Várias formas de negociações estão ocorrendo no território do Afeganistão para garantir a paz e resolver a guerra de longa duração. A retirada das tropas estrangeiras do Afeganistão e o início simultâneo das negociações interafegãs, bem como os conflitos internos e o desenvolvimento econômico sustentável neste país, são de particular interesse científico. Portanto, a pesquisa está focada nos aspectos geopolíticos das conversações de paz entre o Afeganistão e o impacto das forças externas nos assuntos internos do Afeganistão. Ao mesmo tempo, a abordagem para reconhecer o Afeganistão não como uma ameaça à paz e segurança globais, mas como um fator de oportunidades estratégicas para o desenvolvimento da Ásia Central e do Sul, tornou-se um objeto-chave de pesquisa e tornou a implementação de mecanismos eficazes um prioridade. Nesse sentido, as questões de restaurar a posição histórica do Afeganistão moderno na conexão da Ásia Central e do Sul, incluindo a aceleração desses processos, desempenham um papel importante na diplomacia do Uzbequistão.

O Afeganistão é um país misterioso em sua história e hoje, preso em grandes jogos geopolíticos e conflitos internos. A região em que o Afeganistão está localizado terá automaticamente um impacto positivo ou negativo nos processos de transformação geopolítica de todo o continente asiático. O diplomata francês Rene Dollot uma vez comparou o Afeganistão à "Suíça asiática" (Dollot, 1937, p.15). Isso nos permite confirmar que, em sua época, este país era o país mais estável do continente asiático. Como o escritor paquistanês Muhammad Iqbal descreve corretamente, “a Ásia é um corpo de água e flores. O Afeganistão é o seu coração. Se houver instabilidade no Afeganistão, a Ásia será instável. Se há paz no Afeganistão, a Ásia é pacífica ”(Heart of Asia, 2015). Dada a competição das grandes potências e o conflito de interesses geopolíticos no Afeganistão hoje, acredita-se que a importância geopolítica deste país pode ser definida da seguinte forma:

- Geograficamente, o Afeganistão está localizado no coração da Eurásia. O Afeganistão está muito próximo da Comunidade de Estados Independentes (CEI), que é cercada por países com armas nucleares como China, Paquistão e Índia, além de países com programas nucleares como o Irã. Deve-se notar que o Turcomenistão, o Uzbequistão e o Tajiquistão representam cerca de 40% da fronteira total do Estado com o Afeganistão;

- De uma perspectiva geoeconômica, o Afeganistão é uma encruzilhada de regiões com reservas globais de petróleo, gás, urânio e outros recursos estratégicos. Esse fator, em essência, também significa que o Afeganistão é uma encruzilhada de corredores de transporte e comércio. Naturalmente, os principais centros de poder, como os Estados Unidos e a Rússia, bem como a China e a Índia, que são conhecidos em todo o mundo por seu potencial de desenvolvimento econômico importante, têm grandes interesses geoeconômicos aqui;

- Do ponto de vista estratégico-militar, o Afeganistão é um elo importante na segurança regional e internacional. Segurança e questões militares-estratégicas neste país estão entre as principais metas e objetivos definidos por estruturas influentes como a Organização do Tratado do Atlântico Norte (OTAN), a Organização do Tratado de Segurança Coletiva (CSTO), a Organização de Cooperação de Xangai (SCO) e a CEI .

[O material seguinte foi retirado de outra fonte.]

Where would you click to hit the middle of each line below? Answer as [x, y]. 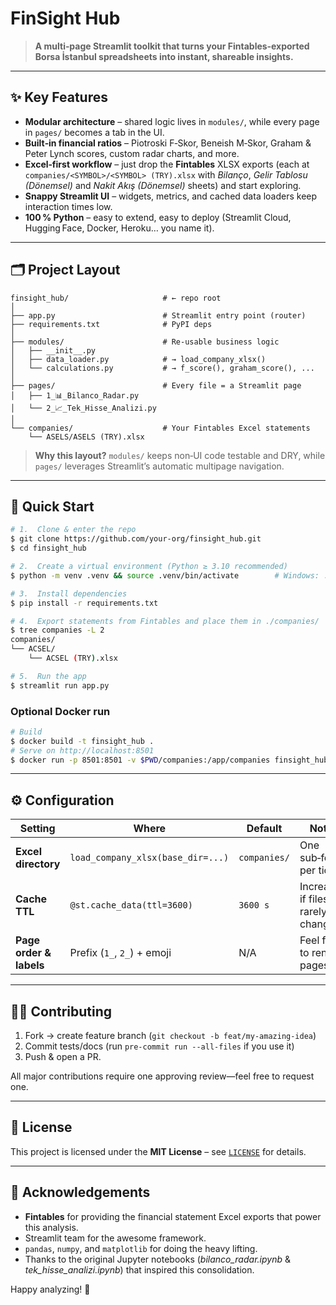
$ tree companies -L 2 [57, 630]
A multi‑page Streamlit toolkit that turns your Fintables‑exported [172, 46]
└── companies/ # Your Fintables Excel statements [160, 428]
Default [264, 829]
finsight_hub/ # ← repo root [116, 298]
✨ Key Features [59, 97]
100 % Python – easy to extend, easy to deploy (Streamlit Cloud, [158, 217]
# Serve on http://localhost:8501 [82, 750]
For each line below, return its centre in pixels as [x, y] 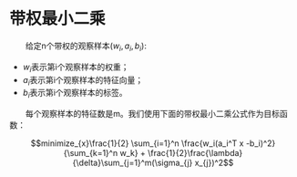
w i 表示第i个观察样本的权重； [76, 68]
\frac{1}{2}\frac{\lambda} [195, 153]
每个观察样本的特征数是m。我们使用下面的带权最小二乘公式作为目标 [153, 114]
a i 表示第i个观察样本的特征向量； [83, 81]
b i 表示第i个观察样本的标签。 [75, 94]
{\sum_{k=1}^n [91, 153]
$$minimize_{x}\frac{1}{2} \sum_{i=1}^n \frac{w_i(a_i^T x [137, 143]
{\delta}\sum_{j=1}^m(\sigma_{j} [133, 163]

A característica geopolítica do problema afegão é que, paralelamente, envolve uma ampla gama de forças nacionais, regionais e internacionais. Por isso, o problema pode incorporar todos os fatores para desempenhar o papel principal na reflexão de teorias e conceitos geopolíticos. É importante notar que as visões geopolíticas sobre o problema afegão e as abordagens para sua solução ainda não têm dado os resultados esperados. Muitas dessas abordagens e perspectivas apresentam desafios complexos, enquanto retratam os aspectos negativos do problema afegão. Isso, por si só, demonstra a necessidade de interpretar o problema afegão por meio de teorias construtivas e visões científicas otimistas baseadas em abordagens modernas como uma das tarefas urgentes. A observação das visões e abordagens teóricas que apresentamos abaixo também pode fornecer percepções científicas adicionais sobre as teorias sobre o Afeganistão:

"Dualismo afegão"

Do nosso ponto de vista, a abordagem teórica do "dualismo afegão" (Buranov, 2020, p.31-32) deve ser incluída na lista de visões geopolíticas sobre o Afeganistão. Observa-se que a essência da teoria do "dualismo afegão" pode se refletir de duas maneiras.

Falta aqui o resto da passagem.